Would you copy exactly the lines in the data below from the one that has "Sign in [227, 68, 254, 79]" through the one that has "fulfill their responsibilities", dropping any pictures?

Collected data
-*-

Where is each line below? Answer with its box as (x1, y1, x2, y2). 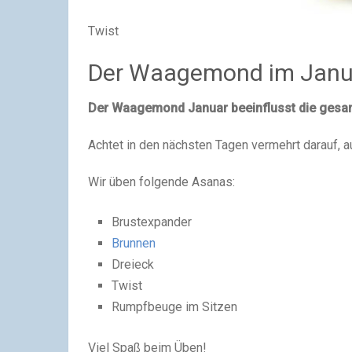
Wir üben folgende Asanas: (88, 174, 235, 189)
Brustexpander (112, 214, 192, 229)
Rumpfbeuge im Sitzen (112, 299, 238, 314)
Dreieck (112, 257, 155, 272)
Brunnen (112, 236, 156, 251)
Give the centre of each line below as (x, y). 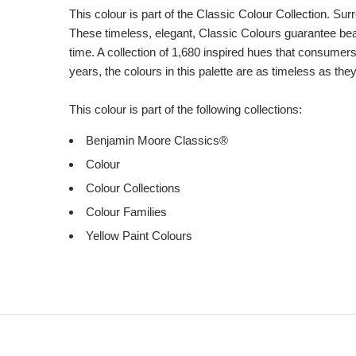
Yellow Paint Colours (139, 236)
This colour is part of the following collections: (186, 109)
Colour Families (126, 212)
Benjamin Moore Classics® (157, 140)
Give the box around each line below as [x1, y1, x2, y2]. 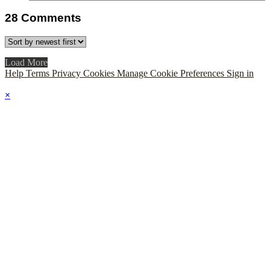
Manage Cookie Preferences [117, 68, 227, 79]
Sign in [227, 68, 254, 79]
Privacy [52, 68, 83, 79]
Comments [21, 11, 81, 25]
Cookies [83, 68, 117, 79]
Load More [5, 57, 48, 68]
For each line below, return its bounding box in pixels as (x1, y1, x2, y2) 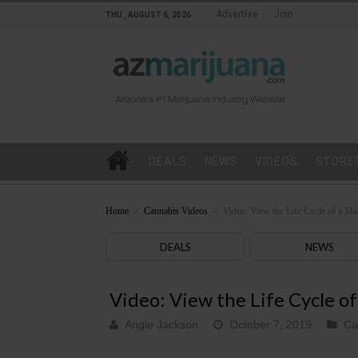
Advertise (216, 9, 258, 20)
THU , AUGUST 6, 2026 (105, 10, 191, 19)
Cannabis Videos (144, 205, 208, 217)
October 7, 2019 (229, 318, 312, 331)
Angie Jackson (125, 318, 198, 331)
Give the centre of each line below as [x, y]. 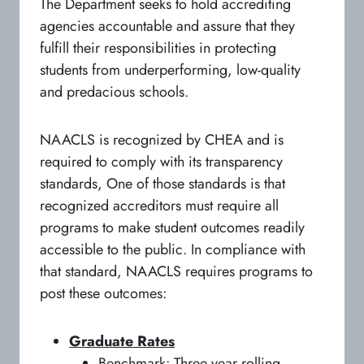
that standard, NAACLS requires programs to [176, 271]
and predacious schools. [114, 91]
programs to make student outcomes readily [172, 227]
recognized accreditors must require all [159, 205]
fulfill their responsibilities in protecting [158, 48]
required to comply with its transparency [161, 161]
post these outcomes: [103, 293]
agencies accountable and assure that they [167, 26]
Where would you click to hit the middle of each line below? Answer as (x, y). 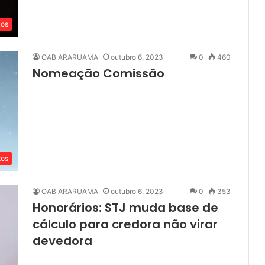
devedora (62, 241)
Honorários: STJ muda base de (125, 208)
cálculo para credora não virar (125, 224)
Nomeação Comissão (98, 74)

-*-

> **OUTPUT BELOW**
Sign in [227, 68, 254, 79]
Privacy [52, 68, 83, 79]
Comments [21, 11, 81, 25]
Cookies [83, 68, 117, 79]
Load More [5, 57, 48, 68]
For each line below, return its bounding box in pixels as (x1, y1, x2, y2) 
Advertise (216, 9, 258, 20)
THU , AUGUST 6, 2026 (105, 10, 191, 19)
Cannabis Videos (144, 205, 208, 217)
October 7, 2019 (229, 318, 312, 331)
Angie Jackson (125, 318, 198, 331)
Give the centre of each line below as [x, y]. 
that standard, NAACLS requires programs to [176, 271]
and predacious schools. [114, 91]
programs to make student outcomes readily [172, 227]
recognized accreditors must require all [159, 205]
fulfill their responsibilities in protecting [158, 48]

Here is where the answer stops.